Ticarî davalar, 6102 sayılı Türk Ticaret Kanunu’nun 4/1. maddesinde sayılmış olup, buna göre, “Her iki tarafın da ticarî işletmesi ile ilgili hususlardan doğan hukuk davaları ve çekişmesiz yargı işleri ile tarafların tacir olup olmadıklarına bakılmaksızın aynı maddenin a), b), c), d), e) ve f) bentlerinde sayılan davalar” ticari dava olarak adlandırılmıştır.
TTK’nun 4. maddesine göre; tarafların tacir olup olmadıklarına ve dava konusu edilen işin ticarî nitelikte olup olmadığına bakılmaksızın ticarî dava olarak sayılan dava türleri mutlak ticarî davalar, tarafları tacir olan ve tarafların ticarî işletmesi ile ilgili olan uyuşmazlıklar nispi ticari davalardır.
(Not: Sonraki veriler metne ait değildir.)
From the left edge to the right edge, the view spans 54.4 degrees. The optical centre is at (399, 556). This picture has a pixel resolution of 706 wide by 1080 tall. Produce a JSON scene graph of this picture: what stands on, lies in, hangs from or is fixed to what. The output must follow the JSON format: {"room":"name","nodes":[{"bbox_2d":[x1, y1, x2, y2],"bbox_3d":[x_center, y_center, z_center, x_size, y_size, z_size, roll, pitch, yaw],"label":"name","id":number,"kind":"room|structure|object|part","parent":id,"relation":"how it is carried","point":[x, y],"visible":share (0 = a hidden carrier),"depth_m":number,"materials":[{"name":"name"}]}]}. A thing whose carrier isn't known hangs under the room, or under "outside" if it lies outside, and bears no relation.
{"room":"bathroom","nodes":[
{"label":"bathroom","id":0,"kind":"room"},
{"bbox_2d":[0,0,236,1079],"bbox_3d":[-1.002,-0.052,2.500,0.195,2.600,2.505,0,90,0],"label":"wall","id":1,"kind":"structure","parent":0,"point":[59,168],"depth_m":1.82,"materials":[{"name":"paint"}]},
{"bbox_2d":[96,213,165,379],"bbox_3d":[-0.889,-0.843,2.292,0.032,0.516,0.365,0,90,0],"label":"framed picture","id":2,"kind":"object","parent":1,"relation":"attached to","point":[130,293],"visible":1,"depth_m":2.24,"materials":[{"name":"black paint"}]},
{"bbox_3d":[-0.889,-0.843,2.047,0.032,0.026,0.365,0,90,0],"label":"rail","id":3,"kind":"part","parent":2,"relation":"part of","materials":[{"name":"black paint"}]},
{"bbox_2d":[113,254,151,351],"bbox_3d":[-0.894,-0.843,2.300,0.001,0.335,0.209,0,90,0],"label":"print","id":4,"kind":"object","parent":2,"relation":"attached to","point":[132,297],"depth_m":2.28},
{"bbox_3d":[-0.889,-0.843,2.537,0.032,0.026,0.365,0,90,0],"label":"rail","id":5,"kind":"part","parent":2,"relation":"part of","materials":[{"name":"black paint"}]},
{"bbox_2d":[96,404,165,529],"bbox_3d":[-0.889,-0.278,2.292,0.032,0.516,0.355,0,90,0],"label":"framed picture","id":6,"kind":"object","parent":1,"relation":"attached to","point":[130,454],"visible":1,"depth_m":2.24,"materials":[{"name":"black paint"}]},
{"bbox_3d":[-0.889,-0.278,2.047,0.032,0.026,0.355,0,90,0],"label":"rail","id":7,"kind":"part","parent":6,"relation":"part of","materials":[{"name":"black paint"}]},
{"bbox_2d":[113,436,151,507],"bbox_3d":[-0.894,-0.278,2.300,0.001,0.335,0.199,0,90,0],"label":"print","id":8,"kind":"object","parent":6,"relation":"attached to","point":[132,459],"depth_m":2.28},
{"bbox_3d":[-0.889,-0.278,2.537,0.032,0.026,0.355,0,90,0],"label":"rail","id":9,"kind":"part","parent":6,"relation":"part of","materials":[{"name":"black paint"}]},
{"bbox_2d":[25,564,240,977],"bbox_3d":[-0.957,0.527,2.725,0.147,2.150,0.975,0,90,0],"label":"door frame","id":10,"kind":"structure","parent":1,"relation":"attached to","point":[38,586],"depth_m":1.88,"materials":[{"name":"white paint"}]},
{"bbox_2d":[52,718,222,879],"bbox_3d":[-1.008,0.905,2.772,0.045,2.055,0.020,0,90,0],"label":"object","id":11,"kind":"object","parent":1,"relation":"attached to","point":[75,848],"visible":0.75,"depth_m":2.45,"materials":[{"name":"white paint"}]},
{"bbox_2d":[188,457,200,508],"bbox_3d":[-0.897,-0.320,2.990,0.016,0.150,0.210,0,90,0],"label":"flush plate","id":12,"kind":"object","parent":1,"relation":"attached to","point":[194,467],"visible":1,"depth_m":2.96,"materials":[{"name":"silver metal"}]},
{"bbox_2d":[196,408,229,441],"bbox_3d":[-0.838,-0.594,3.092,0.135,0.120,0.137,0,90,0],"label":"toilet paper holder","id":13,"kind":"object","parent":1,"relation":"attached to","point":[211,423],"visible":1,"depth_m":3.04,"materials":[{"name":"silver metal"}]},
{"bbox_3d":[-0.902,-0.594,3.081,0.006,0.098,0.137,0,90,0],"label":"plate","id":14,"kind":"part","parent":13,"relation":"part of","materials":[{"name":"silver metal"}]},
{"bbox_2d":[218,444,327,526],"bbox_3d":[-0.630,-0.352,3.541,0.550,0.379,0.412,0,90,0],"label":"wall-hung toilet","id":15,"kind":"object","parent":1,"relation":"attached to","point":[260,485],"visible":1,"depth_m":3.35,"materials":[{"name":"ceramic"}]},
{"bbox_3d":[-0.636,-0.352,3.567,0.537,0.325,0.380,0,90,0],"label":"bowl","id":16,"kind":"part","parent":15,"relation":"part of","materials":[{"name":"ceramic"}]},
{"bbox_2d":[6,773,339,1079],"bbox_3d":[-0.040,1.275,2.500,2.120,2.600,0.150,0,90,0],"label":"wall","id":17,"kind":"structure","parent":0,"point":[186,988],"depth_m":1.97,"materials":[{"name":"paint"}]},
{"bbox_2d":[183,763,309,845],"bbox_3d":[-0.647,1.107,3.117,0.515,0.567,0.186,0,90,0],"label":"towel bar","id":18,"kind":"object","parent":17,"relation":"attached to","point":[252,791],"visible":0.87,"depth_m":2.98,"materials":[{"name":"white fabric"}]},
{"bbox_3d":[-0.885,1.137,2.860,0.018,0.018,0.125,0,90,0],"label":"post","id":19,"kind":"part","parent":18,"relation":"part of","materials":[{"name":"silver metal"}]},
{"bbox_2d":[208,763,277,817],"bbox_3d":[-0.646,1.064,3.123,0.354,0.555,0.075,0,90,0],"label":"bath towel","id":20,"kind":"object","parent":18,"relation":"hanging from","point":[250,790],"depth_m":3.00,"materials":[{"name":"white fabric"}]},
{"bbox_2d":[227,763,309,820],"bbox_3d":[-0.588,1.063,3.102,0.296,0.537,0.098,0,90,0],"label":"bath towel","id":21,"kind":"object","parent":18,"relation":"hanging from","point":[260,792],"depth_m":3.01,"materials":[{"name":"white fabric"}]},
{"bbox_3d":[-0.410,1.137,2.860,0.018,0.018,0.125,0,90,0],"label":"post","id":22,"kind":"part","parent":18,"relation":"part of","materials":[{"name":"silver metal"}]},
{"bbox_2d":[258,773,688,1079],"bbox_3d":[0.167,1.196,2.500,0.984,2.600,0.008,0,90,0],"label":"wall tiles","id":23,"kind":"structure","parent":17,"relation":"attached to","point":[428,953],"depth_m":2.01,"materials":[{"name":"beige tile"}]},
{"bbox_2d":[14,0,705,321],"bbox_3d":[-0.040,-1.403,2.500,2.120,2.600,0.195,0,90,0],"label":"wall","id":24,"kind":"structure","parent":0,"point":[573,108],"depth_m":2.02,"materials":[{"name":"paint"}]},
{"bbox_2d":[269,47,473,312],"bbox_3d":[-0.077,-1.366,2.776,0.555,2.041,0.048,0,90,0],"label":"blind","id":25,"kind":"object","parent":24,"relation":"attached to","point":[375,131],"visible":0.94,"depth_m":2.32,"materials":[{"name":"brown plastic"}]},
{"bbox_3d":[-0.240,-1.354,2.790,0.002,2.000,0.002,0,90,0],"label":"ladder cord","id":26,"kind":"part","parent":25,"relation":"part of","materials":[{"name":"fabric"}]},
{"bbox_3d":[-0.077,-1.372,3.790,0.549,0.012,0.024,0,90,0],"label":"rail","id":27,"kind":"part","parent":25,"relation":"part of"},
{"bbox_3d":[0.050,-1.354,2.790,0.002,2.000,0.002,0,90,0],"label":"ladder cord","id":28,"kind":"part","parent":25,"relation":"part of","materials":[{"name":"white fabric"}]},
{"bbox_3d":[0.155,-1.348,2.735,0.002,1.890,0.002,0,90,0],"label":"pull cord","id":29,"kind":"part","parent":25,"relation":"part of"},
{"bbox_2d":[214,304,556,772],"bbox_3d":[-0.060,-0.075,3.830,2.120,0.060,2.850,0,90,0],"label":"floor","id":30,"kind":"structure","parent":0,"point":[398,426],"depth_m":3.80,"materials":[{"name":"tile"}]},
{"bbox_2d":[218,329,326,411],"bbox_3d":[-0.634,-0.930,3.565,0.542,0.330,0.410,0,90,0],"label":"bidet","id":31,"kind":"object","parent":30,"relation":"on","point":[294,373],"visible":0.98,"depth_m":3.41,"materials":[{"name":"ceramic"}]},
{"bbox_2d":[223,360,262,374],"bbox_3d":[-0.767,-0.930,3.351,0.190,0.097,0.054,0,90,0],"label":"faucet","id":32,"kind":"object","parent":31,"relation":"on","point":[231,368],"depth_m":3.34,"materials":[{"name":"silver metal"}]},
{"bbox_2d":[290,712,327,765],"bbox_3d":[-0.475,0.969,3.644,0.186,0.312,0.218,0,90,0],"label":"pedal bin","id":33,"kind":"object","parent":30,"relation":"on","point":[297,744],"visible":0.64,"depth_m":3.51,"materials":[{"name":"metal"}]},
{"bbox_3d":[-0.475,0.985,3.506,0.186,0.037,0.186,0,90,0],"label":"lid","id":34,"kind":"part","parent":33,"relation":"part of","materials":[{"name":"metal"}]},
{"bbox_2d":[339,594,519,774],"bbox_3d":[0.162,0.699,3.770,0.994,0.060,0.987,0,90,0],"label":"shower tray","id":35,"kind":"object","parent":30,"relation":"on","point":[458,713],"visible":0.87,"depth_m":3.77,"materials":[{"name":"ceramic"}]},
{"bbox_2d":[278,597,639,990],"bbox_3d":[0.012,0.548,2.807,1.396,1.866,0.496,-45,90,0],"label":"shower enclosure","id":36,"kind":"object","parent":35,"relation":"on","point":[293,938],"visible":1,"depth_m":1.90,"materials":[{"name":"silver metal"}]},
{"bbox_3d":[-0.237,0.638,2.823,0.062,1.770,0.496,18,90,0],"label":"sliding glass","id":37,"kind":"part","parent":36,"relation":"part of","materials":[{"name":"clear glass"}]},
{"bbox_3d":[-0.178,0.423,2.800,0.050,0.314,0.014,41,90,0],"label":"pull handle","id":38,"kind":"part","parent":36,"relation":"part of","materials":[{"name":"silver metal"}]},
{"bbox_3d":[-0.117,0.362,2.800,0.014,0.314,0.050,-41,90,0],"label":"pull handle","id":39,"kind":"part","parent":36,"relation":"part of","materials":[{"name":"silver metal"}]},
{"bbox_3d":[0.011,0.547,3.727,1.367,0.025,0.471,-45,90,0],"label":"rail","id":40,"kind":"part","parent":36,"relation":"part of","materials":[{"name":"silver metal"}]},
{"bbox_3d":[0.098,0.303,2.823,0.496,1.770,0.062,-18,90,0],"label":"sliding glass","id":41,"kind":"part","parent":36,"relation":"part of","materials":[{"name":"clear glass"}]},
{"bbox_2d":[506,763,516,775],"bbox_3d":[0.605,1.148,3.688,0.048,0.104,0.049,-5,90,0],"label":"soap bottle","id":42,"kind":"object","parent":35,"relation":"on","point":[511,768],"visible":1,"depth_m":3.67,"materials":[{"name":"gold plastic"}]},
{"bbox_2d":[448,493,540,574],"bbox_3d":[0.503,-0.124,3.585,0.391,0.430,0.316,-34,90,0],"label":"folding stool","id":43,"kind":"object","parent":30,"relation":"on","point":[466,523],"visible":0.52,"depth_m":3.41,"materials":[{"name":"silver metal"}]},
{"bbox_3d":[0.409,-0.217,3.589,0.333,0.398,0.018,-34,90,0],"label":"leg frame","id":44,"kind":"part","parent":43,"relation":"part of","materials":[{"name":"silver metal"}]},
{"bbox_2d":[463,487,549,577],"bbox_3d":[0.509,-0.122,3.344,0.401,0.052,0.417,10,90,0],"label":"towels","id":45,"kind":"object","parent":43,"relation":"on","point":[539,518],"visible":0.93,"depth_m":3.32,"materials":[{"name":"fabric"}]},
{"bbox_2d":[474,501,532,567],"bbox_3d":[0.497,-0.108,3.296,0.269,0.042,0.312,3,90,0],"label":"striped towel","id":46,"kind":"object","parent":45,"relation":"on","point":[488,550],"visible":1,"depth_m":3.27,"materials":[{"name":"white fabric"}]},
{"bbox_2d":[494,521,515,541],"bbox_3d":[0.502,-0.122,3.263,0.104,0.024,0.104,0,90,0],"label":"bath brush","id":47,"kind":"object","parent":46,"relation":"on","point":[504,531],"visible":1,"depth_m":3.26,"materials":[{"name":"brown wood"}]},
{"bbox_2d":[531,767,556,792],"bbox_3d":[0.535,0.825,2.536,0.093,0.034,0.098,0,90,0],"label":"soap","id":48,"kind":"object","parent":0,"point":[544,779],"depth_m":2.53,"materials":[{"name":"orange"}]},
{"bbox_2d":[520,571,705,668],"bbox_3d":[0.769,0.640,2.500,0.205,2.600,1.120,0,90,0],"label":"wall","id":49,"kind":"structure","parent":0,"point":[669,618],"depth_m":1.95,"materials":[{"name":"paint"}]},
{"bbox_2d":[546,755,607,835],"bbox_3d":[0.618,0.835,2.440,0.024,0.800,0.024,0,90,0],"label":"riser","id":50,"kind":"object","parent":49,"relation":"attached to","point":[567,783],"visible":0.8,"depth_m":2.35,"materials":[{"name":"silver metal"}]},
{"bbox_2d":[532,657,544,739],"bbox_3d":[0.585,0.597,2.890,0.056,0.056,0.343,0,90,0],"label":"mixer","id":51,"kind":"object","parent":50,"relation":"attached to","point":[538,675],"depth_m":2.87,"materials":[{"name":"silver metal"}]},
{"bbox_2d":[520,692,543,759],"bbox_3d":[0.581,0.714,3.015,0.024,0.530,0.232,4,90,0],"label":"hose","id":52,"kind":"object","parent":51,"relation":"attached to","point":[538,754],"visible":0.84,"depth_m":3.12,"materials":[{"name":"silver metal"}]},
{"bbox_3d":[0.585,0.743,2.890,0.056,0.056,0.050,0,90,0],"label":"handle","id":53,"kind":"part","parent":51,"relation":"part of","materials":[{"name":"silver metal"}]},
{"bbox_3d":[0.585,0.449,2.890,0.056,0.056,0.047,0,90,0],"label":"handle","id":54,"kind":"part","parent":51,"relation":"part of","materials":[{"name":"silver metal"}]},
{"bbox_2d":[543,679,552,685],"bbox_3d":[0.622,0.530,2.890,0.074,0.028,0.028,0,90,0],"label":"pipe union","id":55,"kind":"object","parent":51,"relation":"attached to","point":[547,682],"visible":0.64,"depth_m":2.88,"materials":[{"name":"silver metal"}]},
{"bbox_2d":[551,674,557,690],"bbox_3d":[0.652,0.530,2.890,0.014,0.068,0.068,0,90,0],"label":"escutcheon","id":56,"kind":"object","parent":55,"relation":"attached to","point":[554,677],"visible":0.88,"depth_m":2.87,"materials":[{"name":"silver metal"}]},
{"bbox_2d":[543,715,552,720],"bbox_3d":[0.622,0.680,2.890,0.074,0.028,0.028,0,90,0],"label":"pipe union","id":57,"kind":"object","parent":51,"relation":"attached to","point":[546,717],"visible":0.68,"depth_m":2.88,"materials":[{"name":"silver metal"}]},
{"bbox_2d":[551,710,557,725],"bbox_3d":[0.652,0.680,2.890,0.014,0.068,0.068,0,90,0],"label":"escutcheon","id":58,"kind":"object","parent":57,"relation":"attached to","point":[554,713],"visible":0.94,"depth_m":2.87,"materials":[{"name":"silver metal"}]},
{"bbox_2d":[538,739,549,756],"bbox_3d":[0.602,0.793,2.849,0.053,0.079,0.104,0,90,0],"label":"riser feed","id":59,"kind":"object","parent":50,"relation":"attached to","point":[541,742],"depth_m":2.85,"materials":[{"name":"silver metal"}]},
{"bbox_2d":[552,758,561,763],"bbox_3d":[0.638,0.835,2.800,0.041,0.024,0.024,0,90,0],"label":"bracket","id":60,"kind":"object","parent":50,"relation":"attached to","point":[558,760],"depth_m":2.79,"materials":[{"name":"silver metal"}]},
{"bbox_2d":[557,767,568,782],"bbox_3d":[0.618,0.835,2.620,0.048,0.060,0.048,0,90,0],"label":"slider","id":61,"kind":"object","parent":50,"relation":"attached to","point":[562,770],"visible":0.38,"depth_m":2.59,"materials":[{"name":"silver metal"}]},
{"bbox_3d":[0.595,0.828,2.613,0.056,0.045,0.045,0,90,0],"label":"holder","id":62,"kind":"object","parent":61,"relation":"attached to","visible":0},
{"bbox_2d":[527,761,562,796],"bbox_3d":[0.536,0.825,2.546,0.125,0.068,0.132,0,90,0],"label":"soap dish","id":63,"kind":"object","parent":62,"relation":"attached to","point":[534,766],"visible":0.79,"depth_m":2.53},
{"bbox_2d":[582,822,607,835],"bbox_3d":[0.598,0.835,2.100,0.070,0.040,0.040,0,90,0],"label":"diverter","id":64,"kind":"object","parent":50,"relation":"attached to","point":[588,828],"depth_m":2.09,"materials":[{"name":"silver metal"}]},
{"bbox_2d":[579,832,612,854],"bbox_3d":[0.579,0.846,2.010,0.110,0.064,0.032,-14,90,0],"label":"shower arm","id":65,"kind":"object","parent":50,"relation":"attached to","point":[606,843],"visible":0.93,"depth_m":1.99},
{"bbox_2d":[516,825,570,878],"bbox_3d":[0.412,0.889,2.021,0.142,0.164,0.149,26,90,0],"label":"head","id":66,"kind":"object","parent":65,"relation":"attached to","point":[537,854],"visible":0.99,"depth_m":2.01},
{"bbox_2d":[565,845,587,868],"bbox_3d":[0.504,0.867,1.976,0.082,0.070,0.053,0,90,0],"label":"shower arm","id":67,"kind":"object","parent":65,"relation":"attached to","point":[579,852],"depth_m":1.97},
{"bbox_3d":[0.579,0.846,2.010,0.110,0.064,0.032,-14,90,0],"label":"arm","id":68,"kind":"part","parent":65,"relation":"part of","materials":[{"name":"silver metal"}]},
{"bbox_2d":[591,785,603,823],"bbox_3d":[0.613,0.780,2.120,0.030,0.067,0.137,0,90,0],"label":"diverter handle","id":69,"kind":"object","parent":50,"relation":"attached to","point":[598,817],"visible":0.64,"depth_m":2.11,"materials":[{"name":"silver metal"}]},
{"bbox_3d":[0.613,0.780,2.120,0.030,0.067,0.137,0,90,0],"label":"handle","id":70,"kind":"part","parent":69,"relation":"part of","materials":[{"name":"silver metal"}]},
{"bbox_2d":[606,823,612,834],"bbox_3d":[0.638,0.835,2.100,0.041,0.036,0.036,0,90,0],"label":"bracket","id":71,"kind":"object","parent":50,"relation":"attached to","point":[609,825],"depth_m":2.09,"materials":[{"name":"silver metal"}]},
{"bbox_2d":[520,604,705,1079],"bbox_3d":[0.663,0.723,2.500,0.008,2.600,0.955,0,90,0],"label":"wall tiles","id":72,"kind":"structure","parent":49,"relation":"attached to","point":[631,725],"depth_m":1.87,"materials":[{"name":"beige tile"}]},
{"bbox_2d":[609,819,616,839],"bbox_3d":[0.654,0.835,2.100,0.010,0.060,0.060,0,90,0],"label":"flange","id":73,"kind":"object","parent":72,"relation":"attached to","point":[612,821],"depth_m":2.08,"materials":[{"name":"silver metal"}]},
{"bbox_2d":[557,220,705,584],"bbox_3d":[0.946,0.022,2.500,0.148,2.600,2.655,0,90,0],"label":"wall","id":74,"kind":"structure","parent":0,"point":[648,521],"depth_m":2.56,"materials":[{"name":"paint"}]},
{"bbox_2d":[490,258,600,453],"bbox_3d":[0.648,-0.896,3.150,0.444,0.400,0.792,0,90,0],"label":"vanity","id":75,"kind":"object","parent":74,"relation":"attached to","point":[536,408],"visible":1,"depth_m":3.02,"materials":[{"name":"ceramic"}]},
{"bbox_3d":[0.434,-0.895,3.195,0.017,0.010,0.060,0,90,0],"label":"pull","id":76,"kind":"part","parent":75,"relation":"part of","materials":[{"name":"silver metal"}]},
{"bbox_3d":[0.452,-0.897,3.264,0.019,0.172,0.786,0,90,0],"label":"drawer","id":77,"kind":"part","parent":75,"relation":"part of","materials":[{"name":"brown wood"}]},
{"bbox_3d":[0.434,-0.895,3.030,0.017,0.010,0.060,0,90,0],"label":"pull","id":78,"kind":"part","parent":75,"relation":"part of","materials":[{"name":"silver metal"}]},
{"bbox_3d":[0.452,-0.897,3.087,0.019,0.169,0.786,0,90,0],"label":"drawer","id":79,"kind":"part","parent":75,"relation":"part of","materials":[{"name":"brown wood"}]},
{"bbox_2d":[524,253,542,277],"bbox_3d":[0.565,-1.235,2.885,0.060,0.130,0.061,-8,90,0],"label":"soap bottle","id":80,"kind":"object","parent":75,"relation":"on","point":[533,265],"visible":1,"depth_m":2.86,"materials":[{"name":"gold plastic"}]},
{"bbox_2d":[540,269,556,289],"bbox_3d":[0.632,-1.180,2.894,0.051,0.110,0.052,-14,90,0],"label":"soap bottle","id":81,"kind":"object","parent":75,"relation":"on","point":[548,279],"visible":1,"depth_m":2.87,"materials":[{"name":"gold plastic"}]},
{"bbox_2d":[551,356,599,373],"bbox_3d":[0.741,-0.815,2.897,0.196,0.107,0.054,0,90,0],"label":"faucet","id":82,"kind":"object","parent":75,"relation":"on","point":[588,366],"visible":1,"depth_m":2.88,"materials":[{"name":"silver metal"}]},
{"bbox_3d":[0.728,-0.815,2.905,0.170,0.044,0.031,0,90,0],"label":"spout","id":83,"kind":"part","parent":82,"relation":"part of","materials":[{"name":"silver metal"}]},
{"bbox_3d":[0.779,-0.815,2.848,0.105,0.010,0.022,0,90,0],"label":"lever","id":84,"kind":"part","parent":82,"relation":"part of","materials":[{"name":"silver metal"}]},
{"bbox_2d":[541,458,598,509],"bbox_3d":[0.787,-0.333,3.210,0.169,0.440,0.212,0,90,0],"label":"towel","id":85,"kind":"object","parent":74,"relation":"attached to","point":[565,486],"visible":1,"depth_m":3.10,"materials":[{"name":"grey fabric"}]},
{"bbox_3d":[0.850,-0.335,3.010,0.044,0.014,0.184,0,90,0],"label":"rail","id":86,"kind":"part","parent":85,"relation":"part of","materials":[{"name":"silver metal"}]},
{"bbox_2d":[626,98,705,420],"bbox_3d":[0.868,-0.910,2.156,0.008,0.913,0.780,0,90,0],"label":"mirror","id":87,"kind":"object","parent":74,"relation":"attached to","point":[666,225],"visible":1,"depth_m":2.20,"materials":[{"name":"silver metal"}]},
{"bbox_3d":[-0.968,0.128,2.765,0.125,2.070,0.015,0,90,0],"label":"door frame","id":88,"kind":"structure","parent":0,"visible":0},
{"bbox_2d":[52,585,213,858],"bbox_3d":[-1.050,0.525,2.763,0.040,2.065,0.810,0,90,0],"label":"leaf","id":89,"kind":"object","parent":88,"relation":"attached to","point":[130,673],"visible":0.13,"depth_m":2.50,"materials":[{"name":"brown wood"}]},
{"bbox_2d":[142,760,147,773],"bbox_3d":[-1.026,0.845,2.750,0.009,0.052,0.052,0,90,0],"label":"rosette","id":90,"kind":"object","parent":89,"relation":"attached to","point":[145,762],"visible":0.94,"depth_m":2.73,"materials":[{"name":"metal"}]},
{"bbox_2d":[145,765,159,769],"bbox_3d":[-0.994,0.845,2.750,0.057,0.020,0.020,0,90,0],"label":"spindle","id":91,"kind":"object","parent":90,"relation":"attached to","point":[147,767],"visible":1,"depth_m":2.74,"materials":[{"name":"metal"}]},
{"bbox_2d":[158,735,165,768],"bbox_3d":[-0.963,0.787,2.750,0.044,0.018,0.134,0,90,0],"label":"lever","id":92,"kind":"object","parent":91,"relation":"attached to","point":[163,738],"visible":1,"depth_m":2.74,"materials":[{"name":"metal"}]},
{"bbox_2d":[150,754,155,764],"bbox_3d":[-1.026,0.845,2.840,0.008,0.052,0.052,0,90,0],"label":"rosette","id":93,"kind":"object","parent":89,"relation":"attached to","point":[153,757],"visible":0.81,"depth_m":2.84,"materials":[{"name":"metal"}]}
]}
Bir davanın nispi ticari dava sayılabilmesi için; uyuşmazlığın her iki tarafının tacir olması ve uyuşmazlığın her iki tarafın ticarî işletmesi ile ilgili olması gerekli ve zorunludur.
6102 sayılı Türk Ticaret Kanunu’nun 5. maddesini değiştiren 6335 sayılı Kanun ile asliye hukuk mahkemeleri ile Asliye Ticaret Mahkemeleri arasındaki ilişki, iş bölümü ilişkisi olmaktan çıkarılıp, görev ilişkisi haline getirilmiştir. Görev ilişkisi mahkemece re’sen davanın her aşamasında nazara alınan ve kamu düzeninden sayılan bir dava şartıdır. Ancak, 6335 sayılı Yasa’nın 38. maddesi uyarınca 6102 sayılı TTK’na eklenen geçici 9. madde ile bu kanunun göreve ilişkin hükümlerinin, bu kanunun yürürlüğe girdiği 01.07.2012 tarihinden önce açılan davalarda uygulanmayacağı, bu davaların açıldıkları tarihte yürürlükte bulunan kanun hükümlerine tabi olduğu belirtilmiştir.
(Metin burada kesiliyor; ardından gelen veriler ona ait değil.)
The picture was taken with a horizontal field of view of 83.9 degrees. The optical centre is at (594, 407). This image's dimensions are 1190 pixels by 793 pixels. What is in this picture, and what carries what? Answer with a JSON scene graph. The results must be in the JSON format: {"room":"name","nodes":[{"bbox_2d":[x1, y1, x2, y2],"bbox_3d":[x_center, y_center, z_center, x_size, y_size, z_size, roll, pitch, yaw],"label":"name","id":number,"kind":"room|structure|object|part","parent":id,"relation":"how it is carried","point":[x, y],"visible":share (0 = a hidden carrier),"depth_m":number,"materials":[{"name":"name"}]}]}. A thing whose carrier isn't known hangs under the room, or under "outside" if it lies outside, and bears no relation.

Yukarıdaki belirilen yasal mevzuat kapsamında somut uyuşmazlığın değerlendirilmesi neticesinde her ne kadar davacı yanca Mahkememiz nezdinde iş bu dava açılmış ise de yukarıda belirtildiği gibi davacının tacir olmadığı bu nedenle ortada nispi nitelikte bir ticari davanın bulunmadığı, taraflar arasındaki sözleşmenin içeriği göz önüne alındığında ortada mutlak nitelikte bir ticari davanın da bulunmadığı göz önüne alınmakla uyuşmazlığın Asliye Hukuk Mahkemeleri nezdinde görülüp sonuçlandırılması gerektiği kanaatine varılarak davanın görevsizlik nedeni ile usulden reddi ile karar kesinleştiğinde ve talep halinde dosyanın görevli ve yetkili İzmir Nöbetçi Asliye Ticaret Mahkemesine gönderilmesine dair aşağıdaki şekilde karar kurulmuştur.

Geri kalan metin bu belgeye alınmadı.